Most people thought the architects and engineers were nuts.
“The convention center was built in 1976, and the city needed to
expand it if it was going to be nationally competitive for conventions,”
said Ben Biller (’81, MS ’82 civil engineering). “There
was no available land around the existing facility, so we expanded it
over the adjacent freeway.”
And so, for all intents and purposes, the convention center became a bridge:
a big bridge that was also a building, with a cable-supported roof with
four concrete pylons, and a floor system supported by concrete piers set
in the medians of the freeway. And don’t forget the aluminum sculptures
– those thingamajigs that caused even more controversy than the
building itself. What were those things, anyway?
Turns out the “sky stations,” designed by New York artist
R.M. Fischer, have become dominant symbols of Kansas City, much like the
Gateway Arch in St. Louis
or the Space Needle in Seattle.
Besides designing Bartle’s cable-stayed roof, Biller, a vice president
for HNTB Companies, has worked on the New Alsea Bay Bridge in Waldport,
Ore., the Hennepin Ave. suspension bridge in Minneapolis, bridges on the
Ozark Mountain High Road, and rehabilitation of the historic Eads Bridge
in St. Louis.
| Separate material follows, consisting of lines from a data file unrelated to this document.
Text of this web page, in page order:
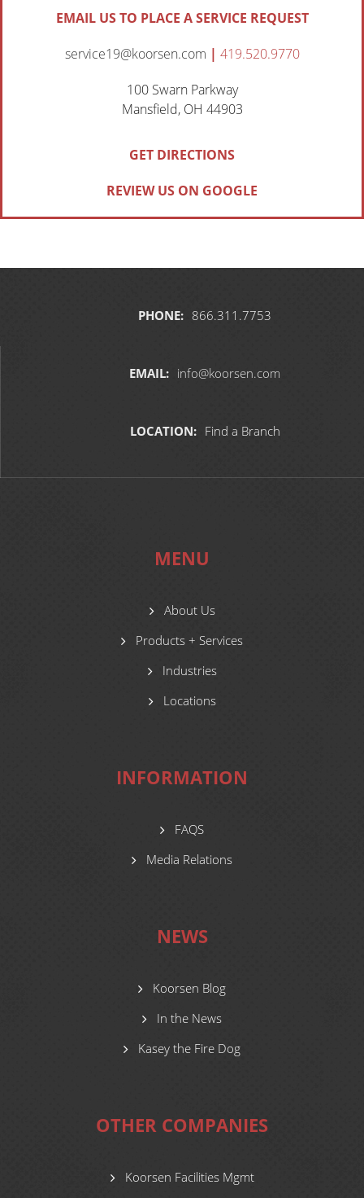
EMAIL US TO PLACE A SERVICE REQUEST
service19@koorsen.com | 419.520.9770
100 Swarn Parkway
Mansfield, OH 44903
GET DIRECTIONS
REVIEW US ON GOOGLE
PHONE: 866.311.7753
EMAIL: info@koorsen.com
LOCATION: Find a Branch
MENU
About Us
Products + Services
Industries
Locations
INFORMATION
FAQS
Media Relations
NEWS
Koorsen Blog
In the News
Kasey the Fire Dog
OTHER COMPANIES
Koorsen Facilities Mgmt
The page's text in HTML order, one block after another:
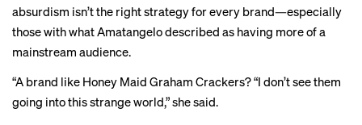
absurdism isn’t the right strategy for every brand—especially
those with what Amatangelo described as having more of a
mainstream audience.
“A brand like Honey Maid Graham Crackers? “I don’t see them
going into this strange world,” she said.

Biller, who specializes in signature bridge design, is currently
in charge of HNTB’s Dallas operation.
Al Jennings, concrete form works
When W.A. Jennings (’39 civil engineering) founded Economy Forms
Corporation, today known as EFCO, in 1934, he couldn’t have known
that his company’s concrete forms would someday be used in the forming
of some of the most monumental structures in the world.
Many of those structures are bridges: The 30-mile-long Bang Na Expressway
Bridge in Bangkok, the Northumberland Strait Bridge from Prince Edward
Island to Canada, the Sungai Dinding Bridge in Malaysia, the H-3 Windward
Viaduct in Oahu, Hawaii, the Clark Bridge across the Mississippi River
in Alton, Ill. All of these bridges, and thousands more, have been created
using EFCO’s concrete forms.
“There have been so many bridges, it’s hard to keep track,”
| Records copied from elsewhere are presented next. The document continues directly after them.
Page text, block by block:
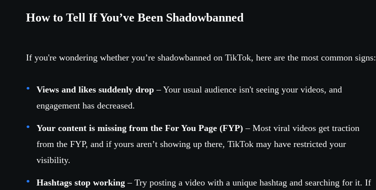
How to Tell If You’ve Been Shadowbanned
If you're wondering whether you’re shadowbanned on TikTok, here are the most common signs:
Views and likes suddenly drop – Your usual audience isn't seeing your videos, and
engagement has decreased.
Your content is missing from the For You Page (FYP) – Most viral videos get traction
from the FYP, and if yours aren’t showing up there, TikTok may have restricted your
visibility.
Hashtags stop working – Try posting a video with a unique hashtag and searching for it. If

says current EFCO Corporation CEO and chairman Al Jennings (’56
engineering). His company, now 70 years old and headquartered in Des Moines,
Iowa, is an international leader in concrete forming technology and continues
the Iowa State legacy. The third generation of the Jennings family has
graduated from Iowa State, and Bob Jennings (’81 industrial engineering)
is now EFCO’s president and chief operating officer.